Task to complete -> Verbatim copy, images excluded: write out each record shown below.

Data supplied ->

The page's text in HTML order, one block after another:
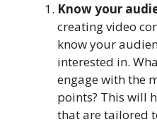
Know your
creating video
know your
interested in.
engage with the
points? This will
that are tailored
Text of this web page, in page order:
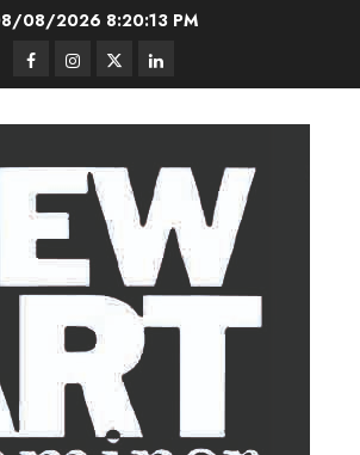
08/2026 8:20:14 PM
FacebookInstagram
TwitterLinkedIn
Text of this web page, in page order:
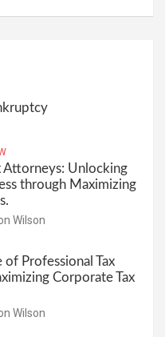
Attorneys: Unlocking
through Maximizing
Wilson
of Professional Tax
Corporate Tax
Wilson
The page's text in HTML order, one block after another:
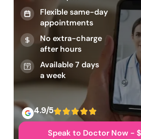
Flexible same-day
appointments
No extra-charge
after hours
Available 7 days
a week
4.9/5
Speak to Doctor Now -
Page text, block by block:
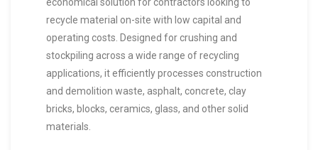
economical solution for contractors looking to
recycle material on-site with low capital and
operating costs. Designed for crushing and
stockpiling across a wide range of recycling
applications, it efficiently processes construction
and demolition waste, asphalt, concrete, clay
bricks, blocks, ceramics, glass, and other solid
materials.
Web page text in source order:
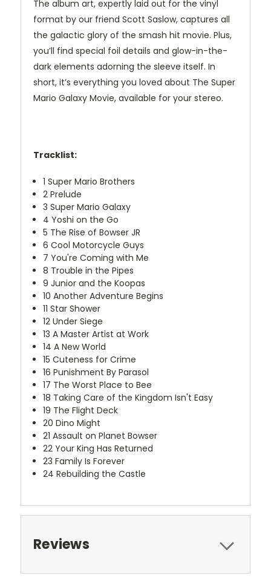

Solution for this task ->
The page's text in HTML order, one block after another:
Know your
creating video
know your
interested in.
engage with the
points? This will
that are tailored
Text of this web page, in page order:
08/2026 8:20:14 PM
FacebookInstagram
TwitterLinkedIn
Text of this web page, in page order:
Attorneys: Unlocking
through Maximizing
Wilson
of Professional Tax
Corporate Tax
Wilson
The page's text in HTML order, one block after another:
Flexible same-day
appointments
No extra-charge
after hours
Available 7 days
a week
4.9/5
Speak to Doctor Now -
Page text, block by block:
economical solution for contractors looking to
recycle material on-site with low capital and
operating costs. Designed for crushing and
stockpiling across a wide range of recycling
applications, it efficiently processes construction
and demolition waste, asphalt, concrete, clay
bricks, blocks, ceramics, glass, and other solid
materials.
Web page text in source order:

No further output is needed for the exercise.